A lot of this aesthetic comes from interactive and DIY design.

Simpler imagery was possible and more appealing/useful because now you could click to dig in and see more. Simple color fields and rounded corners were a reaction against blocky web design, and the cleaner aesthetic was a reaction to crazy stuff seen in the late 90s, like from Kai's Power Tools (Photoshop plug-ins), or those crazy metallic/alien looking MP3 interfaces, bevels, flash tags, drop shadows, etc that used to be everywhere. DIY web design and affordable digital DIY photography led to a trend of simpler, cleaner compositions (easier to shoot yourself at home with available lighting).

Sans-serif is just easier to do DIY, and choosing short, pithy names like Casper, Blue, Play, Feast, etc are just easier ways to get a decent looking logo/lockup identity for a business. Go ahead and lay out an identity for a daycare company called "Provenzano's Childcare & Afterschool Tutoring" versus a name like "Play" and you'll see why even names and witticisms became shorter.

A lot of this so-called "Millennial" design I started seeing in the '90s living in uber-hip artsy-fartsy South Beach, so saying this stuff is ten years old is very short-sighted. Perhaps it hadn't made it to your neck of the woods until then, but these trends are long lived by now. They certainly pre-date "Millennials" unless those children were setting design trends back in grade school.

1950s designers like Charles and Ray Eames did a lot of this stuff way back then, clean surfaces, rounded edges, playful patterns against oddball curiosities carefully curated—and broad-leafed philodendrons.

Nothing is new, really.

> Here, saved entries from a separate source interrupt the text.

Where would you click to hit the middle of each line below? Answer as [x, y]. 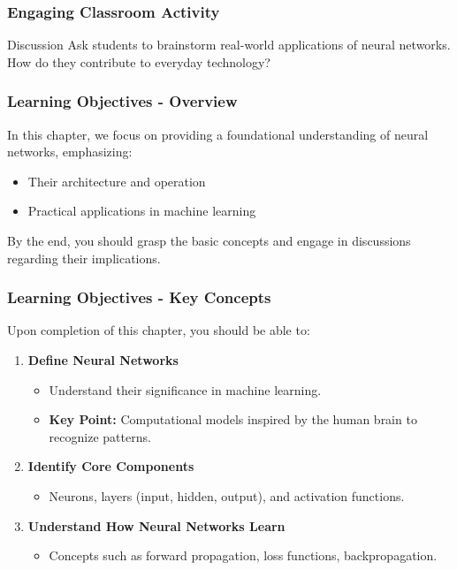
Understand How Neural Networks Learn [156, 525]
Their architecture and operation [117, 181]
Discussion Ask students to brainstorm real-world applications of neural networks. [229, 45]
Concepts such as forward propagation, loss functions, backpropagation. [243, 555]
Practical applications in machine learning [142, 211]
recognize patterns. [100, 436]
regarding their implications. [84, 258]
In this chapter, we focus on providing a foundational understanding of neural [218, 134]
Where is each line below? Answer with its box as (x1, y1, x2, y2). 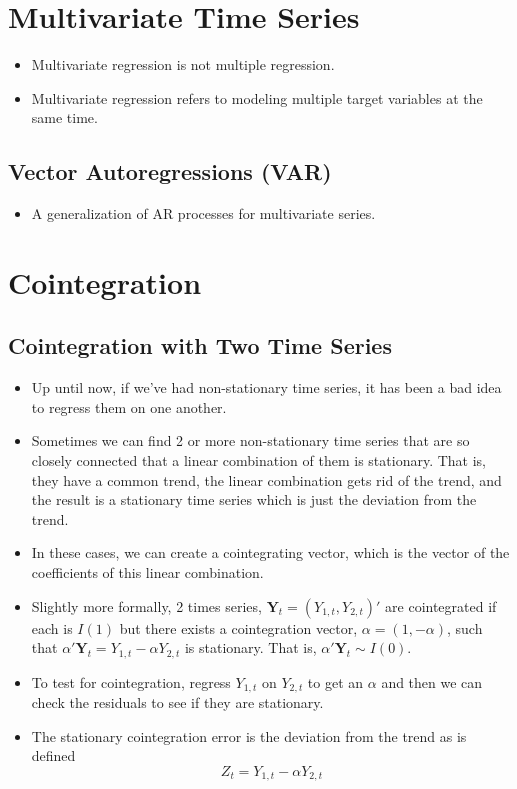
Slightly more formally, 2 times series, (31, 595, 262, 616)
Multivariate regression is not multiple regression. (31, 54, 335, 75)
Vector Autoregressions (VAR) (8, 156, 332, 187)
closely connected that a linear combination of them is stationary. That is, (31, 450, 487, 471)
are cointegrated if (385, 595, 497, 616)
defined (31, 745, 76, 766)
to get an (307, 671, 364, 692)
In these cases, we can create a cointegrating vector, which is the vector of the (31, 542, 510, 563)

But yeah, I'm pretty tired of so many "cute" neighborhood places looking and sounding alike.
posted by SoberHighland at 9:12 AM on March 3, 2020 [3 favorites]


But restaurant owners and ordinary people trying to make a pleasant space in their houses usually aren't really trying to make artistic statements with their decor, they just want a space pleasant enough to like

I just want to highlight and second this, specifically as a segue into a related thing (already mentioned in this thread): this above is why I've always been uncomfortable with McMansion Hell.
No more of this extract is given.